No food. The strivers versus shirkers rhetoric (however divorced from reality)
is founded on stoking a resentment that, while you have to go through the
disagreeable experience of working every day, others do nothing. That it
thrives by inflaming resentment, rather than resting on economic logic, is demonstrated
by the fact that the work obligation destroys paid employment.
Heaven knows I’m
miserable now
One way to
assuage this sense of resentment could be, of course, to make work more
agreeable. But that doesn’t chime at all with the priorities of the age of
austerity where everything should get worse. It’s ironic that, whereas in the
1980s the Thatcherite Right taunted the Left by saying it wanted to ‘level down’,
now the reverse is true. The UK
welfare benefit freeze – all benefits will, including tax credits, will rise by
an under-inflation 1% - is justified by
the fact that employees are experiencing real term pay cuts. Cuts to public
sector pensions are presented as reasonable because these state pensions are
more generous than their private sector equivalents, where final salary schemes
are becoming extinct. It is proposed to shorten school holidays in order to
compete with China.
Level down. Make life more miserable.
But there
is still a dilemma here for a genuinely radical Left that isn’t in thrall to
the work obsession, and is prepared to confront the question, “what is the
point of work?” Without many of the basic commodities of modern society, life
would be more a slog than it already is. Consumption, in a sense, makes life
meaningful. “The problem with full supermarket shelves is that they’re
not enough — not that they’re unwelcome or trivial,” writes Seth
Ackerman in an illuminating essay, The Red and the Black.
“The citizens of Communist societies,” he goes on,
“experienced the paucity, shoddiness and uniformity of their goods not merely
as inconveniences; they experienced them as violations of their basic rights.”
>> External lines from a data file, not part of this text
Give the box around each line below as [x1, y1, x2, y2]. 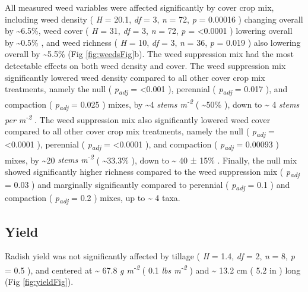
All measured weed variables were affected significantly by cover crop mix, [5, 1, 274, 13]
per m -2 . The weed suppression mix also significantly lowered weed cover [5, 112, 271, 125]
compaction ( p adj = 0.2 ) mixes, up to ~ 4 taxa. [5, 191, 180, 205]
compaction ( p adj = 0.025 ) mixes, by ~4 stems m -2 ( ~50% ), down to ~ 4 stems [5, 96, 300, 112]
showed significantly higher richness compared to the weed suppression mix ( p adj [5, 165, 300, 179]
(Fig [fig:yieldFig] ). [5, 275, 74, 288]
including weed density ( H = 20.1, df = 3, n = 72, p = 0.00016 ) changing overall [5, 12, 303, 25]
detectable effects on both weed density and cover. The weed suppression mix [5, 59, 286, 71]
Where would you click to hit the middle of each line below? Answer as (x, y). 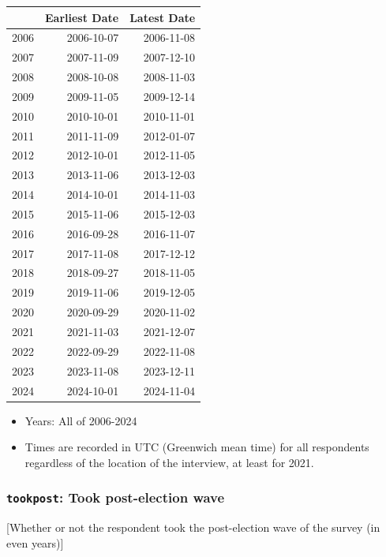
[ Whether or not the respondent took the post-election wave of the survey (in (193, 527)
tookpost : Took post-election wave (116, 497)
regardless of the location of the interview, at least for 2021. (169, 462)
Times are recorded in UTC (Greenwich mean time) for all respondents (197, 447)
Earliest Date (82, 17)
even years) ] (35, 542)
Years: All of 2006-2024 (81, 420)
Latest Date (163, 17)
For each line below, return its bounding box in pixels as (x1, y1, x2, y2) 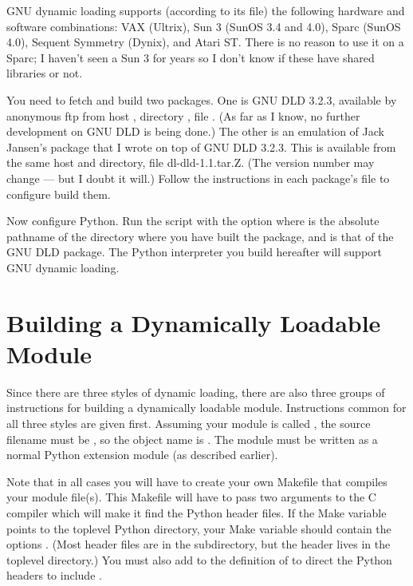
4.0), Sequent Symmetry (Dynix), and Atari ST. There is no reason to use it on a (6, 34, 404, 50)
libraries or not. (6, 65, 83, 81)
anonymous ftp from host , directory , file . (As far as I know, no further (6, 107, 360, 124)
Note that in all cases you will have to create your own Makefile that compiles (6, 473, 387, 489)
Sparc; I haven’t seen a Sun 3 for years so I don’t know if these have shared (6, 49, 375, 65)
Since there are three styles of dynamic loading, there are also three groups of (6, 383, 385, 400)
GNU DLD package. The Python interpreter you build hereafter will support (6, 244, 383, 260)
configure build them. (6, 185, 111, 202)
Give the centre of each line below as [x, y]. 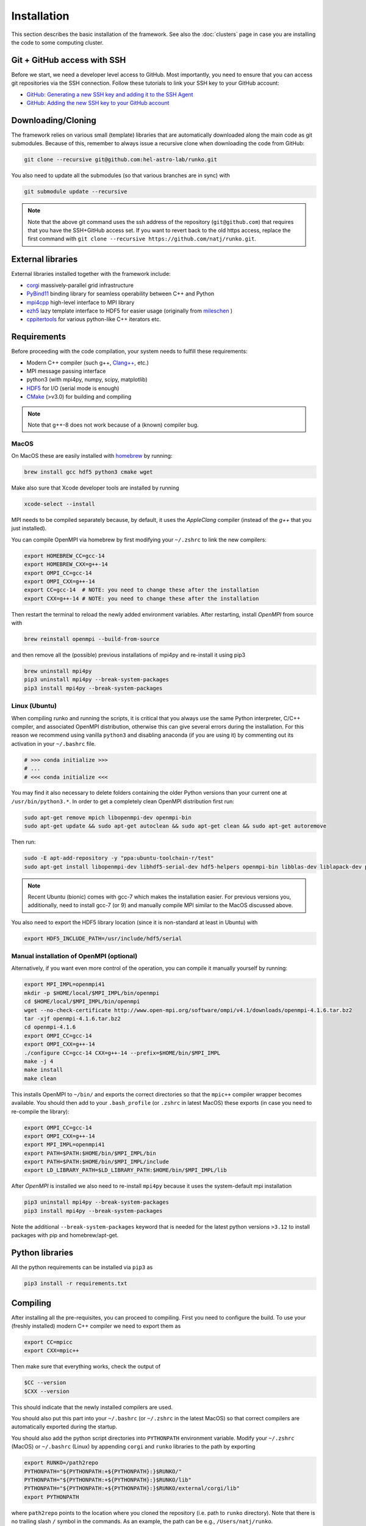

Many simple conveniences – lights that work, TVs that function, bath plugs that
fit – instantly loom very large in importance when they malfunction. The second
biggest cause of fires in Moscow
in the 1980s, says the economist Ha-Joon Chang, was exploding TV sets. Despite the
implications of 3D printing,
and the inescapable fact that material production requires fewer and fewer people, useful commodities do not as yet make or repair themselves. Not
everything can be performed by robots.
Can I do the mindless, repetitive unpleasant, dirty, smelly jobs
please?
It is not mindlessly repeating conservative tautologies to
point out that someone has to bake the bread, make the laptops, distribute the
food, repair the washing machines, care for the elderly and clean the offices.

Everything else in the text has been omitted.